I have the suspicion that this is happening to one of our Ubuntu virtual machines on a Cloud provider I'm not looking to publicly shame.
Every night it's unavailable to external monitoring services. The machine itself looks healthy in terms of load, traffic, etc. The provider suggests the network is fine though.
I would like to be able to (dis)prove VM freezes are causing these pagers.
One idea I had was to write the date to a log every second, and after an short moment of unavailability see if we skipped a 'beat'.
However that seems flawed because what if the VM maintains its own clock and allows a drift from the Host's hardware.
If our internal clock freezes along with the VM, we'd still have a nice sequence of seconds in that log file, and a clock that's now behind on the real time.
Is there a better way / tool I can use to determine that there are machine freezes?
I would guess real time and our time would be a tell, then again, there are other causes for drifting clocks.

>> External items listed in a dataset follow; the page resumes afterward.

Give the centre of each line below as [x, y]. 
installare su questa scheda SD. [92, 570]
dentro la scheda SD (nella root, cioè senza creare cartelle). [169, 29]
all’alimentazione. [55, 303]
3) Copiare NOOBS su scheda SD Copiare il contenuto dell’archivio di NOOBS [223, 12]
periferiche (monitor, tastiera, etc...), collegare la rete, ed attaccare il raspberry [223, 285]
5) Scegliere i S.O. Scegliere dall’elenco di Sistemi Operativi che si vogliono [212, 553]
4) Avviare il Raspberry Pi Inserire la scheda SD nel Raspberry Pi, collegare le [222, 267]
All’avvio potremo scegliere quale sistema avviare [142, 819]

I think you're on the right track in with writing the time to a log file every second, but for the reasons you pointed out that may not be reliable. In addition to writing the time to a local disk, why not have your cron process reach out to a known stable system over the network and have that system log the request to disk? Something as simple as wget could work assuming you're doing an http request to a system and that system is logging the requests. Of course, you'd ideally want to have the target system relatively "close" to the system you suspect of being problematic network-wise, but that could help you get some debugging data at least.

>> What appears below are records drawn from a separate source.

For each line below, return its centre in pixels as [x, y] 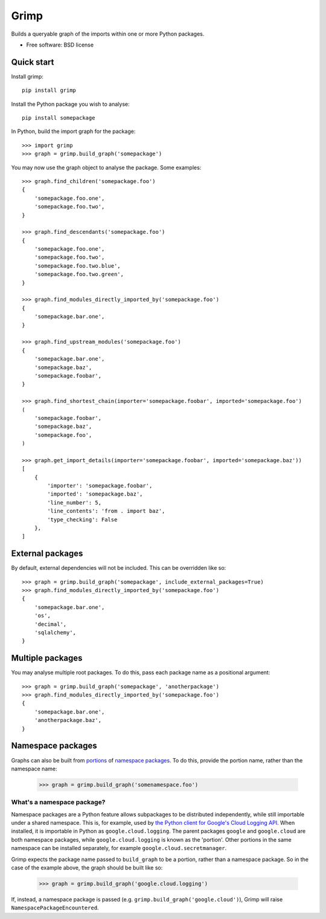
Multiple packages [47, 658]
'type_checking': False [82, 519]
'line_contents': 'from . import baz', [106, 511]
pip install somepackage [59, 118]
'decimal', [50, 624]
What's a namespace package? [58, 802]
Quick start [33, 62]
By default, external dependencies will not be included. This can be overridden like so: [119, 568]

You could use Nagios, an IT solution for monitoring. With this, you could check the CPU load (and a lot of other things), and receive an alert to your mail or by the web console. You have to install the server in you PC and the remote plugin executor in the Virtual Machine.
Here's a pretty cool tutorial: http://www.tecmint.com/how-to-add-linux-host-to-nagios-monitoring-server/
I would ping a VM from an external host. If the VM freezes, its network stack should too and it should show in a sequence of logged pings.